En primer lugar se les debe reconocer y agradecer a estos empresarios, pues a menudo así lo reclaman, que han sido ellos y sus predecesores quienes alentaron los primeros signos de renacida en estos barrios, y singularmente en El Carme y sus aledaños, después de que la riada de 1957 desguazase su urdimbre vecinal, menestral e industriosa, una catástrofe ya lejana de la que todavía no se ha repuesto plenamente este marco urbano. Solo en los últimos años se han constatado ciertos brotes verdes como delata la incorporación de nuevos residentes -lo que mejorará el mermado censo de habitantes-, el establecimiento de hoteles de bajo coste para turistas modestos, la instalación de residencias geriátricas -éramos pocos y parió la burra- y, sobre todo, el despegue de la restauración y oferta gastronómica que anticipa un próspero futuro a poco que se mime este filón. Por desgracia, ni siquiera son perceptibles las aportaciones de la Universidad Menéndez Pelayo y del IVAM. Meras fachadas, y el centro museístico, incluso, ha castigado el barrio desahuciando decenas de vecinos para ampliar ni sabe cuándo sus propias instalaciones.

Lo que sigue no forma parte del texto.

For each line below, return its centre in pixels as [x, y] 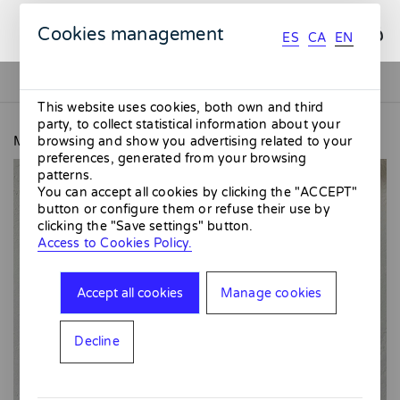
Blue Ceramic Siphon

Durante esta larga travesía -repitamos la gratitud- los lugares y sitios de copas, algunos de ellos señeros en la historia capitalina de estos últimos 50 años, maquillaron la depresión del barrio. El jolgorio nos distraía de la miseria. Pero seamos claros: no están aquí y en tan gran número por ser munificentes, sino porque era o es barato instalarse y se gozaba de manga ancha para desarrollar sus actividades. Con ellos, ciertamente, se acreditó una marca, una referencia en el ocio do quiera que uno fuese. El Carme y su entorno eran y son todavía garantía de liberalidad para los nocherniegos de toda laya. Pero con los sitios de copas, y quizá a su pesar, se abrió la veda a la llamada contaminación acústica, el ruido, el estrépito y a menudo el incivismo.

Es precisamente lo que se trata de acotar mediante esas limitaciones que en modo alguno se nos antojan graves y, en cambio, sí nos parecen moderadas y pertinentes para determinadas zonas concretas -calle de Caballeros, el Tossal, etc.- donde el vecindario viene siendo una víctima cautiva y desarmada ante la agresión sónica nocturna agravada por el incivismo idiosincrátrico del personal y el efecto multiplicador del ruido que provoca la estrechez de calles y plazuelas. Es probable que si los aludidos industriales del copeo residiesen en este barrio serían menos beligerantes contra estas medidas. Pero en su inmensa mayoría no viven ni duermen junto a su tajo.

Es verdad, y en eso coincido con Joan Antoni Rodilla, presidente de Federación de Comercio de la Unión Gremial, que los balnearios nunca están en los centros históricos, pero eso no es razón para que El Carme sea o se convierta en un barrio invivible y desaconsejable para los residentes civilizados. Con ese crédito, ¿quién invertirá y construirá en los numerosos solares irredentos? ¿El IVVSA, para reubicar a los marginados que ampara, o cuantos propician un Carme bullanguero?